Retinal Ganglion Cells With a Glaucoma OPTN(E50K) Mutation Exhibit Neurodegenerative Phenotypes when Derived from Three-Dimensional Retinal Organoids

• Published in: Stem cell reports Vol. 15; no. 1; pp. 52 - 66
• Main Authors: VanderWall, Kirstin B., Huang, Kang-Chieh, Pan, Yanling, Lavekar, Sailee S., Fligor, Clarisse M., Allsop, Anna R., Lentsch, Kelly A., Dang, Pengtao, Zhang, Chi, Tseng, Henry C., Cummins, Theodore R., Meyer, Jason S.
• Format: Journal Article
• Language: English
• Published: United States Elsevier Inc 14.07.2020; Elsevier
• Subjects: autophagy; CRISPR; differentiation; disease; gene editing; glaucoma; iPSC; modeling; neurodegeneration; retina; stem cell; CRISPR; autophagy; differentiation; disease; modeling; stem cell; retina; glaucoma; iPSC; neurodegeneration; gene editing
• ISSN: 2213-6711; 2213-6711
• DOI: 10.1016/j.stemcr.2020.05.009

Retinal ganglion cells (RGCs) serve as the connection between the eye and the brain, with this connection disrupted in glaucoma.

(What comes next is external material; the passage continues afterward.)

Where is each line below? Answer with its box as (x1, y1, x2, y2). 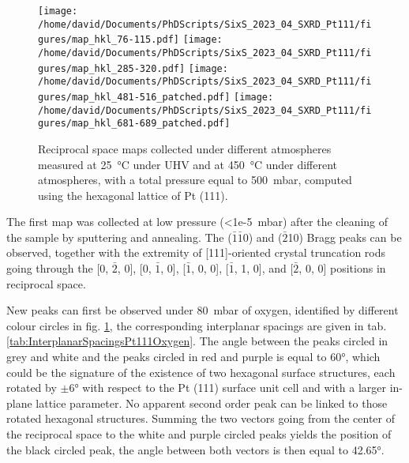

Numerous cellular mechanisms have been associated with glaucomatous neurodegeneration, and useful cellular models of glaucoma allow for the precise analysis of degenerative phenotypes. Human pluripotent stem cells (hPSCs) serve as powerful tools for studying human disease, particularly cellular mechanisms underlying neurodegeneration. Thus, efforts focused upon hPSCs with an E50K mutation in the Optineurin (OPTN) gene, a leading cause of inherited forms of glaucoma. CRISPR/Cas9 gene editing introduced the OPTN(E50K) mutation into existing lines of hPSCs, as well as generating isogenic controls from patient-derived lines. RGCs differentiated from OPTN(E50K) hPSCs exhibited numerous neurodegenerative deficits, including neurite retraction, autophagy dysfunction, apoptosis, and increased excitability. These results demonstrate the utility of OPTN(E50K) RGCs as an in vitro model of neurodegeneration, with the opportunity to develop novel therapeutic approaches for glaucoma. [Display omitted] •CRISPR/Cas9 engineering of OPTN(E50K) glaucomatous hPSCs and isogenic controls•RNA sequencing displays important pathways linked to glaucomatous neurodegeneration•OPTN(E50K) RGCs encompass numerous neurodegenerative mechanisms In this article, VanderWall, Huang and colleagues present the extensive characterization of the OPTN(E50K) mutation in hPSC-derived RGCs using CRISPR/Cas9-engineered disease lines and isogenic controls. Results presented a detailed analysis of numerous neurodegenerative phenotypes observed in OPTN(E50K) RGCs and provide the opportunity to explore new targets for therapeutic intervention.